The transition relation \(\mathop {\xrightarrow {~~}}\) is described in the following. \(\texttt{SKP}\) only changes the local state, not the registers or the ADT value. \(\texttt{WRITE}(\mathsf {\texttt {r}, \textsf{d}})\) sets the value of the register \(\texttt {r}\) to \(\textsf{d}\). \(\texttt{READ}(\mathsf {\texttt {r}, \textsf{d}})\) is only enabled if the value of \(\texttt {r}\) is \(\textsf{d}\), it does not change the value. The operations in \(\textsf{Ops}\) work as usually, they do not change any register. We define the state reachability problem for register machines as \(\mathcal {R}(\textsf{A})\)-Reach in the usual way. A state \(\textsf{q}_\textsf{final}\in \textsf{Q}\) is reachable if there is a run of the transition system defined by the semantics of \(\mathcal {R}(\textsf{A})\) that starts in the initial configuration and ends in a configuration with state \(\textsf{q}_\textsf{final}\).

6.1 Simulating Pivot Abstraction by Register Machines

In this section we will show how to simulate the pivot abstraction by a register machine. The idea is to save the book-keeping state (except for the local state) in the registers. Given a process description \(\textsf{Proc}= \langle \textsf{Q}^\textsf{Proc}, \textsf{q}_\textsf{init}^\textsf{Proc}, \delta ^\textsf{Proc}\rangle \) for an ADT \(\textsf{A}\), we construct a register machine \(\mathcal {R}(\textsf{A})= \langle \textsf{Q}, \textsf{q}_\textsf{init},\delta \rangle \) that simulates the pivot semantics as follows. The set of registers is

$$\begin{aligned} { \textsf{Regs}:= \{ \textsf{Lw}(\textsf{x}), \textsf{rk}_\textsf{Vars}(\textsf{x}), \textsf{rk}_\textsf{Msgs}(\textsf{msg}), {\phi _E}, {\phi _L}(\textsf{x}), {\phi _{L}^{\max }}, {\phi _P}, \textsf{rk}_\textsf{nxt} \mid \textsf{x}\in \textsf{Vars}, \textsf{msg}\in \textsf{Msgs}\}~. } \end{aligned}$$

The registers \(\textsf{rk}_\textsf{Vars}(\textsf{x})\) and \(\textsf{rk}_\textsf{Msgs}(\textsf{msg})\) hold the rank of each variable and message, respectively. This implicitly gives rise to an update sequence. The auxiliary register \(\textsf{rk}_\textsf{nxt}\) is used to initialize the other rank registers, as will be explained later on. The remaining registers correspond to their respective counterparts in the pivot abstraction. Note that the number of registers is linear in the number of messages \(|\textsf{Msgs}|\). The domain of the registers is defined to be \(\textsf{Dom}= \{ 0, \dots , |\textsf{Msgs}|+ 1 \}\). Since the TSO memory domain is finite, we can assume w.l.o.g. that the memory values are positive integers. If \(\textsf{Lw}(\textsf{x})= 0\), it means that there has been no write on \(\textsf{x}\) and it still holds the initial value. The set of states \(\textsf{Q}\) contains \(\textsf{Q}^\textsf{Proc}\cup \{\textsf{q}_\textsf{init}^\mathcal {R}(\textsf{A}), \textsf{q}_\textsf{init}^\textsf{ptr}\}\) as well as a number of (unnamed) auxiliary states that will be used in the following.

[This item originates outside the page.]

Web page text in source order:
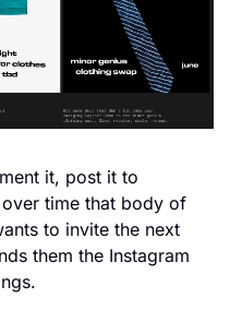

To simplify our construction, we will use additional operations on registers, instead of just \(\texttt{WRITE}\) and \(\texttt{READ}\). We introduce different blocking comparisons between registers and values such as \(==,<,\le ,\ne \), register assignments such as \(\texttt {r}:=\texttt {r}'\), and increments by one denoted as \(\texttt {r}\texttt {++}\). A more detailed description of these instructions is given in [3].

The Initializer. The pivot semantics define an exponential number of initial states: one per possible update sequence. The register machine instead guesses an update sequence at the start of the execution and stores it in the rank registers. This part of the register machine is the rank initializer (shown in Figure 2 (a)). It uses the auxiliary register \(\textsf{rk}_\textsf{nxt}\) to keep track of the next rank that is to be assigned. In a nondeterministic manner, the rank initializer chooses a so far unranked message and then it assigns the next rank to this message. If the variable of the message has no rank assigned yet, it updates the rank of the variable. Then it increases the \(\textsf{rk}_\textsf{nxt}\) register and continues. After each rank assignment, the initializer can choose to stop the rank assignment. In that case, it initializes the register \({\phi _P}\) to 1 and finishes in the initial state of \(\textsf{Proc}\).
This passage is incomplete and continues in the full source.